Actually, pulling with my foot like they show for Toepener seems kinda awkward. Not to mention you lose balance when standing on one leg. -
I think in the instance of banks, they do this intentionally to give robbers a moment of confusion that might help in capturing them. But it is really irritating to the normal everyday person that feels like an idiot after they pull on the door.
I think the same reasoning is used for locking one door on a set of double doors in gas stations and other retail outlets. -
In our world where price is usually considered more important than quality, doors, as much else, is mass produced in modules. So as to be as cheap as possible. Then you must make something that can be hinged either way, be double, single, indoor, outdoor, have pane, any colour, texture etc. In addition, we are not interested in paying for good craftsmen, so to stick a steel plate on one side of the door, and a handle on the other would require two braincells.
I see more and more of this modularised production resulting in braindead applications.

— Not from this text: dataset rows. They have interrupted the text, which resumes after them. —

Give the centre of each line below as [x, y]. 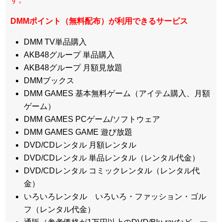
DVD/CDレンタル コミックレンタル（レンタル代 [112, 171]
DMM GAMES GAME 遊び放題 [78, 132]
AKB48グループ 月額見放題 [73, 68]
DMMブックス [49, 81]
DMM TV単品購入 [55, 42]
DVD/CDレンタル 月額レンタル [80, 145]
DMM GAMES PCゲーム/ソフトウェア [92, 119]
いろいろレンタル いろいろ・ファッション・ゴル [115, 197]
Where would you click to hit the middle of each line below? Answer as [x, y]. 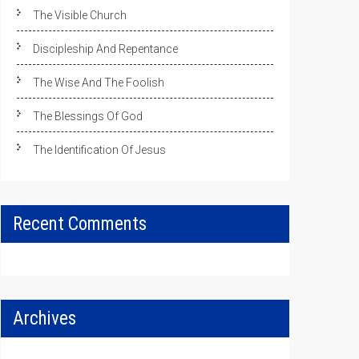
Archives [44, 319]
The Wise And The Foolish [99, 83]
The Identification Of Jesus [99, 150]
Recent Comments [80, 224]
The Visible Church [80, 15]
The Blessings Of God [88, 116]
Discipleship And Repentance [105, 49]
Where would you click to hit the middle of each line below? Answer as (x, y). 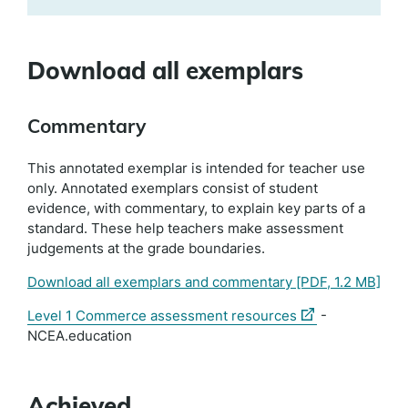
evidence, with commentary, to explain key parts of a (196, 208)
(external (325, 315)
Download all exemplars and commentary (160, 282)
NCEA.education (80, 336)
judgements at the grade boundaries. (146, 248)
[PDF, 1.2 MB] (337, 282)
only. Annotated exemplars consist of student (173, 188)
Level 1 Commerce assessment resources (162, 316)
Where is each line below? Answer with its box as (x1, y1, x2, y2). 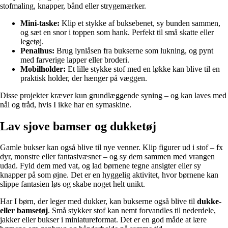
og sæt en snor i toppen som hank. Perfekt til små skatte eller (20, 27, 214, 37)
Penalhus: (20, 46, 54, 55)
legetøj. (20, 37, 44, 46)
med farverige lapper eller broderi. (20, 55, 129, 64)
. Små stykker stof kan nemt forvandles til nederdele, (48, 206, 216, 215)
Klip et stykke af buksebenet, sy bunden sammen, (60, 18, 220, 27)
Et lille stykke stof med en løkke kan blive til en (66, 64, 220, 73)
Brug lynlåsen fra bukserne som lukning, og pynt (54, 46, 213, 55)
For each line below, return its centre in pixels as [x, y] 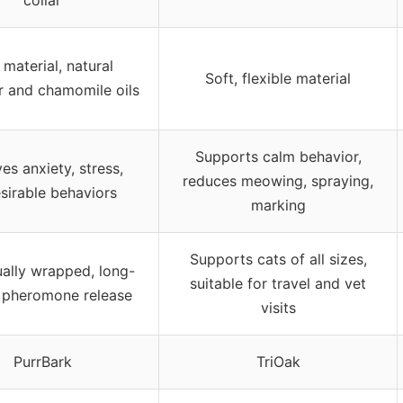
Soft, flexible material [278, 78]
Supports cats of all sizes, [278, 259]
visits [278, 307]
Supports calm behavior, [278, 156]
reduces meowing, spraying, [278, 180]
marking [278, 205]
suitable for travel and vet [278, 283]
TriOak [278, 361]
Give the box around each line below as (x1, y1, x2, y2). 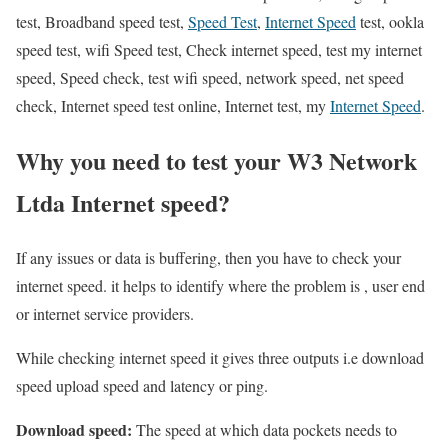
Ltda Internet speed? (16, 185, 230, 221)
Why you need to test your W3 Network (16, 143, 417, 179)
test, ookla (356, 11, 424, 33)
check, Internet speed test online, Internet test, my (16, 95, 330, 117)
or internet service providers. (16, 303, 194, 325)
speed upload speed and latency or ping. (16, 375, 268, 397)
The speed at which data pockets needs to (132, 419, 397, 441)
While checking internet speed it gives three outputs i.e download (16, 347, 424, 369)
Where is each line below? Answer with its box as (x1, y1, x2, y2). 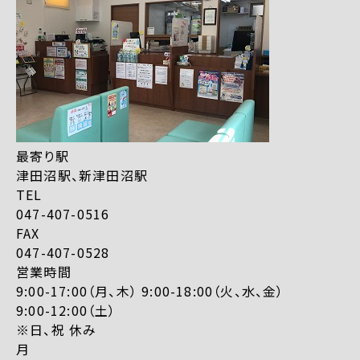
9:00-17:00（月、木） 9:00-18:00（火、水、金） (16, 280, 284, 301)
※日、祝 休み (16, 319, 97, 339)
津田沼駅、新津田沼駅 (16, 165, 148, 185)
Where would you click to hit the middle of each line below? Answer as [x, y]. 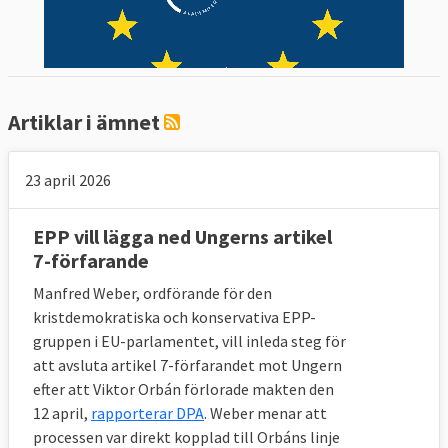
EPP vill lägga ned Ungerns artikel [182, 236]
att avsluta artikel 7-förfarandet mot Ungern [187, 364]
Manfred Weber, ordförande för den [152, 292]
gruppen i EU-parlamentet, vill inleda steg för [189, 340]
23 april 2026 [68, 179]
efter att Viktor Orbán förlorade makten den [183, 388]
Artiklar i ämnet [86, 121]
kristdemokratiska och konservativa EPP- [174, 316]
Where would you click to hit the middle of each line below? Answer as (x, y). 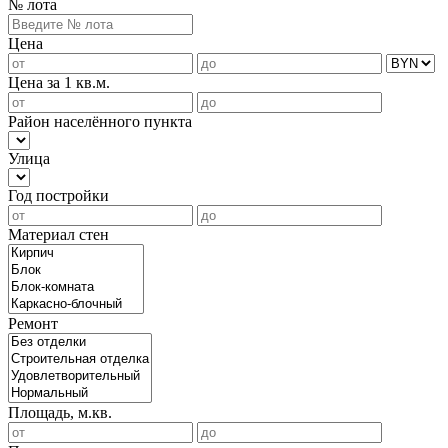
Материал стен (58, 235)
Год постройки (58, 196)
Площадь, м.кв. (60, 413)
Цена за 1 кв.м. (59, 83)
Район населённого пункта (100, 122)
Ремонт (33, 324)
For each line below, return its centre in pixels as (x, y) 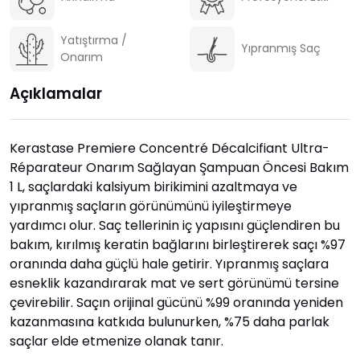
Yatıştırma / (93, 40)
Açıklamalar (56, 93)
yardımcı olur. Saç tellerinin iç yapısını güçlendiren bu (175, 225)
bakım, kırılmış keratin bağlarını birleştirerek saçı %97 (178, 244)
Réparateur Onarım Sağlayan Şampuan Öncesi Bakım (179, 167)
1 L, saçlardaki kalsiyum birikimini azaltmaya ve (153, 186)
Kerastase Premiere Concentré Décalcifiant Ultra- (170, 148)
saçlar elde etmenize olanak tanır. (117, 341)

In my country, often the doors inside a house are all identical, and that often means they all have keyholes and keys. Pretty pointless, usually, to be able to lock every single door in your entire house with keys, but it is apparently cheaper to buy them all the same, instead of trusting the building guy to understand that the toilets should have keys, the others not. Or that hinging the door to crash with the fridge is not so bright. Or, a recent favourite: to put the lightswitch on the hinged inside of a door. You would have to enter the pitch dark room, walk aroooouuuund the door, close it half-way, so any light from the other room is entirely obliterated, to blindly fumble around in the dark to reach the switch. I could go on.
The handle where you should push IS annoying, of course. On the other hand, outdoor doors usually swing outwards, for security reasons. There is of course also the possibility that the restaurant need to pull the door to fix latches when they close for the night.